## [Exercise goal]
Read the data and repeat all of it exactly.

## [Entries supplied]
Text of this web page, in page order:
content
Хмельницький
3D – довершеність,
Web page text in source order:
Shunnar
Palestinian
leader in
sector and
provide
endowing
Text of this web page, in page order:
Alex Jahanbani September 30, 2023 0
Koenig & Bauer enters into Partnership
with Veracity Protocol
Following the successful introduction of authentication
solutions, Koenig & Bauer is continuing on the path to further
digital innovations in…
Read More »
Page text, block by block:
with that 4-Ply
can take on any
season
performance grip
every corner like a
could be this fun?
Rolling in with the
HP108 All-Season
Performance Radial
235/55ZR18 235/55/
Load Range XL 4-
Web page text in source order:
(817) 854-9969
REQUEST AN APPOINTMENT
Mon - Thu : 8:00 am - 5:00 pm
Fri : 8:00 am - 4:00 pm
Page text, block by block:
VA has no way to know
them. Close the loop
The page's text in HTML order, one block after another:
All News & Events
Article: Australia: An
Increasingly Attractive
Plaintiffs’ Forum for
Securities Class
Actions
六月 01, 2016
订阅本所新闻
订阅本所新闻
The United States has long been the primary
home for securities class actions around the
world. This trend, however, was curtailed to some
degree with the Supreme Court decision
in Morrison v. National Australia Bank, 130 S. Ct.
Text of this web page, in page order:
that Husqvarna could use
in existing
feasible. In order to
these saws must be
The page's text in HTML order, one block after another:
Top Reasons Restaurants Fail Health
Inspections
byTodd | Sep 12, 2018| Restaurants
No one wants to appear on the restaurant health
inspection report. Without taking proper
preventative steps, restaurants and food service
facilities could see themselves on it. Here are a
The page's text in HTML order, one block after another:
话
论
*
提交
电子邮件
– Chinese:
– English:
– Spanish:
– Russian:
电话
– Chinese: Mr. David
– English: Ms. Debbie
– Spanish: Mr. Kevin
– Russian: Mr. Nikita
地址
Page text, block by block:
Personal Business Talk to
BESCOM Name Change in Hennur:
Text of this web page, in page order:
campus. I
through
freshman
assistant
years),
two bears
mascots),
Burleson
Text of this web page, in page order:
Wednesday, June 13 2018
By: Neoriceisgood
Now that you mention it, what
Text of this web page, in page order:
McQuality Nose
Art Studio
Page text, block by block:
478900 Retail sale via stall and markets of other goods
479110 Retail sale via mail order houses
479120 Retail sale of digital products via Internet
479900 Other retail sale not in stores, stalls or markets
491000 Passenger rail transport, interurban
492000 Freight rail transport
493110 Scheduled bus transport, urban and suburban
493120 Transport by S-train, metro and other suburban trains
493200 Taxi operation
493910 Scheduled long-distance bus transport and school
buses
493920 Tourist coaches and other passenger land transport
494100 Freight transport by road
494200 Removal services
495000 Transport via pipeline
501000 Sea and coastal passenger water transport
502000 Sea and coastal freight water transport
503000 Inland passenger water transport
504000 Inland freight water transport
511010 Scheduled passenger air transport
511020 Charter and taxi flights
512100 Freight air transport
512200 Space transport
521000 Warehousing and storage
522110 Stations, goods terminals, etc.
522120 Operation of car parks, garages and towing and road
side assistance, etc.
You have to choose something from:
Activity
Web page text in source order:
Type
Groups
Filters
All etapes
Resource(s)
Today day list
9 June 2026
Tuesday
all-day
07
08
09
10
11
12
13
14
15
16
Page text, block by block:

## [Final answer]
Text of this web page, in page order:
content
Хмельницький
3D – довершеність,
Web page text in source order:
Shunnar
Palestinian
leader in
sector and
provide
endowing
Text of this web page, in page order:
Alex Jahanbani September 30, 2023 0
Koenig & Bauer enters into Partnership
with Veracity Protocol
Following the successful introduction of authentication
solutions, Koenig & Bauer is continuing on the path to further
digital innovations in…
Read More »
Page text, block by block:
with that 4-Ply
can take on any
season
performance grip
every corner like a
could be this fun?
Rolling in with the
HP108 All-Season
Performance Radial
235/55ZR18 235/55/
Load Range XL 4-
Web page text in source order:
(817) 854-9969
REQUEST AN APPOINTMENT
Mon - Thu : 8:00 am - 5:00 pm
Fri : 8:00 am - 4:00 pm
Page text, block by block:
VA has no way to know
them. Close the loop
The page's text in HTML order, one block after another:
All News & Events
Article: Australia: An
Increasingly Attractive
Plaintiffs’ Forum for
Securities Class
Actions
六月 01, 2016
订阅本所新闻
订阅本所新闻
The United States has long been the primary
home for securities class actions around the
world. This trend, however, was curtailed to some
degree with the Supreme Court decision
in Morrison v. National Australia Bank, 130 S. Ct.
Text of this web page, in page order:
that Husqvarna could use
in existing
feasible. In order to
these saws must be
The page's text in HTML order, one block after another:
Top Reasons Restaurants Fail Health
Inspections
byTodd | Sep 12, 2018| Restaurants
No one wants to appear on the restaurant health
inspection report. Without taking proper
preventative steps, restaurants and food service
facilities could see themselves on it. Here are a
The page's text in HTML order, one block after another:
话
论
*
提交
电子邮件
– Chinese:
– English:
– Spanish:
– Russian:
电话
– Chinese: Mr. David
– English: Ms. Debbie
– Spanish: Mr. Kevin
– Russian: Mr. Nikita
地址
Page text, block by block:
Personal Business Talk to
BESCOM Name Change in Hennur:
Text of this web page, in page order:
campus. I
through
freshman
assistant
years),
two bears
mascots),
Burleson
Text of this web page, in page order:
Wednesday, June 13 2018
By: Neoriceisgood
Now that you mention it, what
Text of this web page, in page order:
McQuality Nose
Art Studio
Page text, block by block:
478900 Retail sale via stall and markets of other goods
479110 Retail sale via mail order houses
479120 Retail sale of digital products via Internet
479900 Other retail sale not in stores, stalls or markets
491000 Passenger rail transport, interurban
492000 Freight rail transport
493110 Scheduled bus transport, urban and suburban
493120 Transport by S-train, metro and other suburban trains
493200 Taxi operation
493910 Scheduled long-distance bus transport and school
buses
493920 Tourist coaches and other passenger land transport
494100 Freight transport by road
494200 Removal services
495000 Transport via pipeline
501000 Sea and coastal passenger water transport
502000 Sea and coastal freight water transport
503000 Inland passenger water transport
504000 Inland freight water transport
511010 Scheduled passenger air transport
511020 Charter and taxi flights
512100 Freight air transport
512200 Space transport
521000 Warehousing and storage
522110 Stations, goods terminals, etc.
522120 Operation of car parks, garages and towing and road
side assistance, etc.
You have to choose something from:
Activity
Web page text in source order:
Type
Groups
Filters
All etapes
Resource(s)
Today day list
9 June 2026
Tuesday
all-day
07
08
09
10
11
12
13
14
15
16
Page text, block by block:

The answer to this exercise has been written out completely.